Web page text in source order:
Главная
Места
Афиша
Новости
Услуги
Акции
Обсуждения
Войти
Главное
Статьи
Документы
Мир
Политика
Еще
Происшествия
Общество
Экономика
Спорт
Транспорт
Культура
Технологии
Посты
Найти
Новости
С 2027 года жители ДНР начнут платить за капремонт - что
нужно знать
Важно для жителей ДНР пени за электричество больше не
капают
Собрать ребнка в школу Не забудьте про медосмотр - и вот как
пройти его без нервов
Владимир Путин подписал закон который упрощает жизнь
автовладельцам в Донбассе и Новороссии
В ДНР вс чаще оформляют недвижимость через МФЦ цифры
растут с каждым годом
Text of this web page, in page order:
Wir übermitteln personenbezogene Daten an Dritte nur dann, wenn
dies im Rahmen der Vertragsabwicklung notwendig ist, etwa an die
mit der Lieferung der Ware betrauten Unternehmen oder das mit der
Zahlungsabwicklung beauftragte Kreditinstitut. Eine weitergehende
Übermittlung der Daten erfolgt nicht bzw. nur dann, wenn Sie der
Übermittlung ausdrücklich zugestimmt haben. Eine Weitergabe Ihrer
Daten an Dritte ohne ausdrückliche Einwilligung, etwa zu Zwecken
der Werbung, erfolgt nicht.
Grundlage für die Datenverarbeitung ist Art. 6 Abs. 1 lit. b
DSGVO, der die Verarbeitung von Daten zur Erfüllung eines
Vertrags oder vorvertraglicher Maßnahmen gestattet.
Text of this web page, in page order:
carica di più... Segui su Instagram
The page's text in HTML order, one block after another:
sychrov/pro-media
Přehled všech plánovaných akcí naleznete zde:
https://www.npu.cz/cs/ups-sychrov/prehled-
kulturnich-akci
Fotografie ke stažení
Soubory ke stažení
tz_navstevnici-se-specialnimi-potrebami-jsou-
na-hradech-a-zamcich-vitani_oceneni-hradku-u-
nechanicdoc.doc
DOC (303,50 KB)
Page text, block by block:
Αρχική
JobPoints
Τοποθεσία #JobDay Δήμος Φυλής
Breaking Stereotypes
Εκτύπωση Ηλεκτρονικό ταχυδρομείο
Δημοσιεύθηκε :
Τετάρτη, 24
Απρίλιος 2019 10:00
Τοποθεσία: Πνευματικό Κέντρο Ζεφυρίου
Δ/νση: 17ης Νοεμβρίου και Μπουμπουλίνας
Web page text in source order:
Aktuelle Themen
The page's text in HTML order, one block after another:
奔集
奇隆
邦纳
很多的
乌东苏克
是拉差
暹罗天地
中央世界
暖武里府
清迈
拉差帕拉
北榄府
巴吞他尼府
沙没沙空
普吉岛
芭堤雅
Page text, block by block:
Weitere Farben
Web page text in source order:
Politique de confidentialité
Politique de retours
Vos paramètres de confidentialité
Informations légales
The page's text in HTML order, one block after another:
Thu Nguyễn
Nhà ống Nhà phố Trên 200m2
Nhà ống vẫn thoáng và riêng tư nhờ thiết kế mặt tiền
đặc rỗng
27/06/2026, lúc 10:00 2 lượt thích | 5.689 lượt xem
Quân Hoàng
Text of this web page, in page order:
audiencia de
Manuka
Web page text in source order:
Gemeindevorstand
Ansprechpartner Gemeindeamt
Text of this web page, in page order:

● **WHAT YOU SHOULD DO**: The response should consist of every record above, reproduced exactly.

● **OUTPUT FOR THIS EXERCISE**:
Web page text in source order:
Главная
Места
Афиша
Новости
Услуги
Акции
Обсуждения
Войти
Главное
Статьи
Документы
Мир
Политика
Еще
Происшествия
Общество
Экономика
Спорт
Транспорт
Культура
Технологии
Посты
Найти
Новости
С 2027 года жители ДНР начнут платить за капремонт - что
нужно знать
Важно для жителей ДНР пени за электричество больше не
капают
Собрать ребнка в школу Не забудьте про медосмотр - и вот как
пройти его без нервов
Владимир Путин подписал закон который упрощает жизнь
автовладельцам в Донбассе и Новороссии
В ДНР вс чаще оформляют недвижимость через МФЦ цифры
растут с каждым годом
Text of this web page, in page order:
Wir übermitteln personenbezogene Daten an Dritte nur dann, wenn
dies im Rahmen der Vertragsabwicklung notwendig ist, etwa an die
mit der Lieferung der Ware betrauten Unternehmen oder das mit der
Zahlungsabwicklung beauftragte Kreditinstitut. Eine weitergehende
Übermittlung der Daten erfolgt nicht bzw. nur dann, wenn Sie der
Übermittlung ausdrücklich zugestimmt haben. Eine Weitergabe Ihrer
Daten an Dritte ohne ausdrückliche Einwilligung, etwa zu Zwecken
der Werbung, erfolgt nicht.
Grundlage für die Datenverarbeitung ist Art. 6 Abs. 1 lit. b
DSGVO, der die Verarbeitung von Daten zur Erfüllung eines
Vertrags oder vorvertraglicher Maßnahmen gestattet.
Text of this web page, in page order:
carica di più... Segui su Instagram
The page's text in HTML order, one block after another:
sychrov/pro-media
Přehled všech plánovaných akcí naleznete zde:
https://www.npu.cz/cs/ups-sychrov/prehled-
kulturnich-akci
Fotografie ke stažení
Soubory ke stažení
tz_navstevnici-se-specialnimi-potrebami-jsou-
na-hradech-a-zamcich-vitani_oceneni-hradku-u-
nechanicdoc.doc
DOC (303,50 KB)
Page text, block by block:
Αρχική
JobPoints
Τοποθεσία #JobDay Δήμος Φυλής
Breaking Stereotypes
Εκτύπωση Ηλεκτρονικό ταχυδρομείο
Δημοσιεύθηκε :
Τετάρτη, 24
Απρίλιος 2019 10:00
Τοποθεσία: Πνευματικό Κέντρο Ζεφυρίου
Δ/νση: 17ης Νοεμβρίου και Μπουμπουλίνας
Web page text in source order:
Aktuelle Themen
The page's text in HTML order, one block after another:
奔集
奇隆
邦纳
很多的
乌东苏克
是拉差
暹罗天地
中央世界
暖武里府
清迈
拉差帕拉
北榄府
巴吞他尼府
沙没沙空
普吉岛
芭堤雅
Page text, block by block:
Weitere Farben
Web page text in source order:
Politique de confidentialité
Politique de retours
Vos paramètres de confidentialité
Informations légales
The page's text in HTML order, one block after another:
Thu Nguyễn
Nhà ống Nhà phố Trên 200m2
Nhà ống vẫn thoáng và riêng tư nhờ thiết kế mặt tiền
đặc rỗng
27/06/2026, lúc 10:00 2 lượt thích | 5.689 lượt xem
Quân Hoàng
Text of this web page, in page order:
audiencia de
Manuka
Web page text in source order:
Gemeindevorstand
Ansprechpartner Gemeindeamt
Text of this web page, in page order:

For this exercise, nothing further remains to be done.